§ WHAT THE EXERCISE ASKS: Without including any picture, transcribe the entries below word for word.

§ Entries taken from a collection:
# # # #

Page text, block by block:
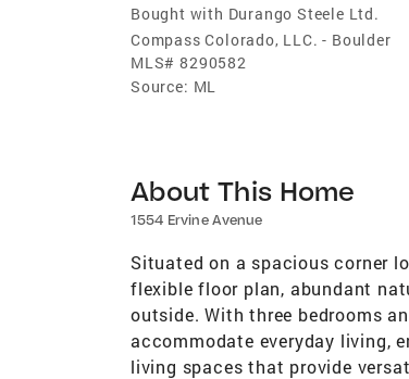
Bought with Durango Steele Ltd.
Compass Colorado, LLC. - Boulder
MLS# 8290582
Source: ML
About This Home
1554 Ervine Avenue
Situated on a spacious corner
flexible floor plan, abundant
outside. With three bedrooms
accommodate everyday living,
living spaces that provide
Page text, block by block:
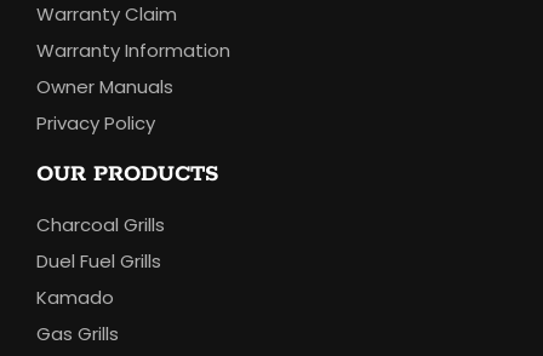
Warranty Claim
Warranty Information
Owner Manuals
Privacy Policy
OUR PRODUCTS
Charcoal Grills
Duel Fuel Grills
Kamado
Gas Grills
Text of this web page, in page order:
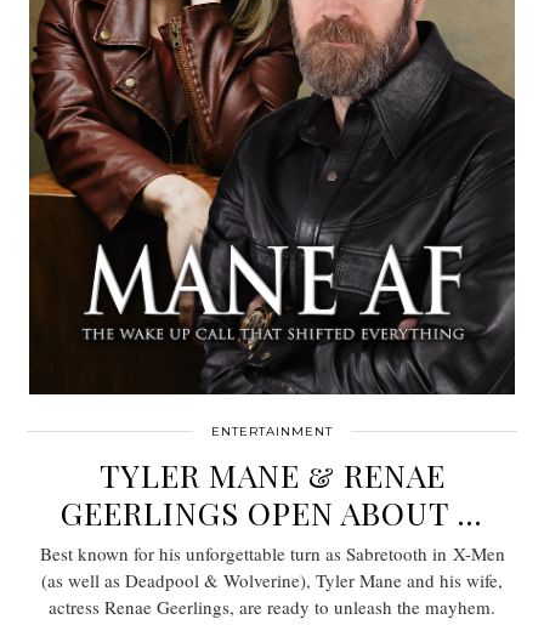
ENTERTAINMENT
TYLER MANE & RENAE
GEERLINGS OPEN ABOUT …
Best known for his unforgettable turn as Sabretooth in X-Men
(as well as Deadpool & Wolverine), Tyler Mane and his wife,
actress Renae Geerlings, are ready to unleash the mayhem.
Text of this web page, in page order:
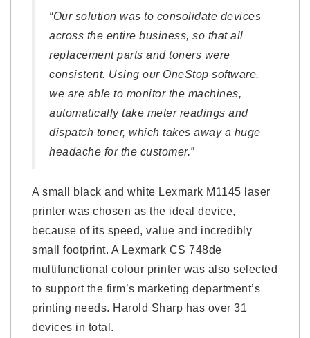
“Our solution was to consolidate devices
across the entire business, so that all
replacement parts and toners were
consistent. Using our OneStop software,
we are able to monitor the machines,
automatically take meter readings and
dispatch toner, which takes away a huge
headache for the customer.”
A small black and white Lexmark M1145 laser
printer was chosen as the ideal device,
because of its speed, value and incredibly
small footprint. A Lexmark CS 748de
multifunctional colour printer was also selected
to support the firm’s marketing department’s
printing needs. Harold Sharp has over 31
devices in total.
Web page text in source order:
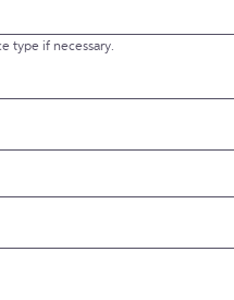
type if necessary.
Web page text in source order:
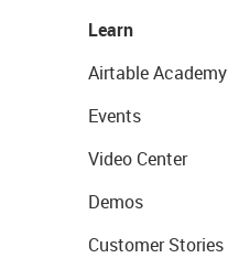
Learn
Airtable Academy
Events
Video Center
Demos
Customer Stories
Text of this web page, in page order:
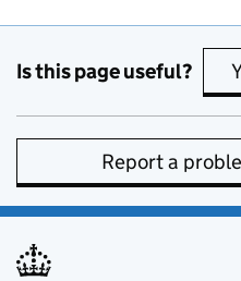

# # # #

§ ANSWER BELOW:
Page text, block by block:
Bought with Durango Steele Ltd.
Compass Colorado, LLC. - Boulder
MLS# 8290582
Source: ML
About This Home
1554 Ervine Avenue
Situated on a spacious corner
flexible floor plan, abundant
outside. With three bedrooms
accommodate everyday living,
living spaces that provide
Page text, block by block:
Warranty Claim
Warranty Information
Owner Manuals
Privacy Policy
OUR PRODUCTS
Charcoal Grills
Duel Fuel Grills
Kamado
Gas Grills
Text of this web page, in page order:
ENTERTAINMENT
TYLER MANE & RENAE
GEERLINGS OPEN ABOUT …
Best known for his unforgettable turn as Sabretooth in X-Men
(as well as Deadpool & Wolverine), Tyler Mane and his wife,
actress Renae Geerlings, are ready to unleash the mayhem.
Text of this web page, in page order:
“Our solution was to consolidate devices
across the entire business, so that all
replacement parts and toners were
consistent. Using our OneStop software,
we are able to monitor the machines,
automatically take meter readings and
dispatch toner, which takes away a huge
headache for the customer.”
A small black and white Lexmark M1145 laser
printer was chosen as the ideal device,
because of its speed, value and incredibly
small footprint. A Lexmark CS 748de
multifunctional colour printer was also selected
to support the firm’s marketing department’s
printing needs. Harold Sharp has over 31
devices in total.
Web page text in source order:
type if necessary.
Web page text in source order:
Learn
Airtable Academy
Events
Video Center
Demos
Customer Stories
Text of this web page, in page order:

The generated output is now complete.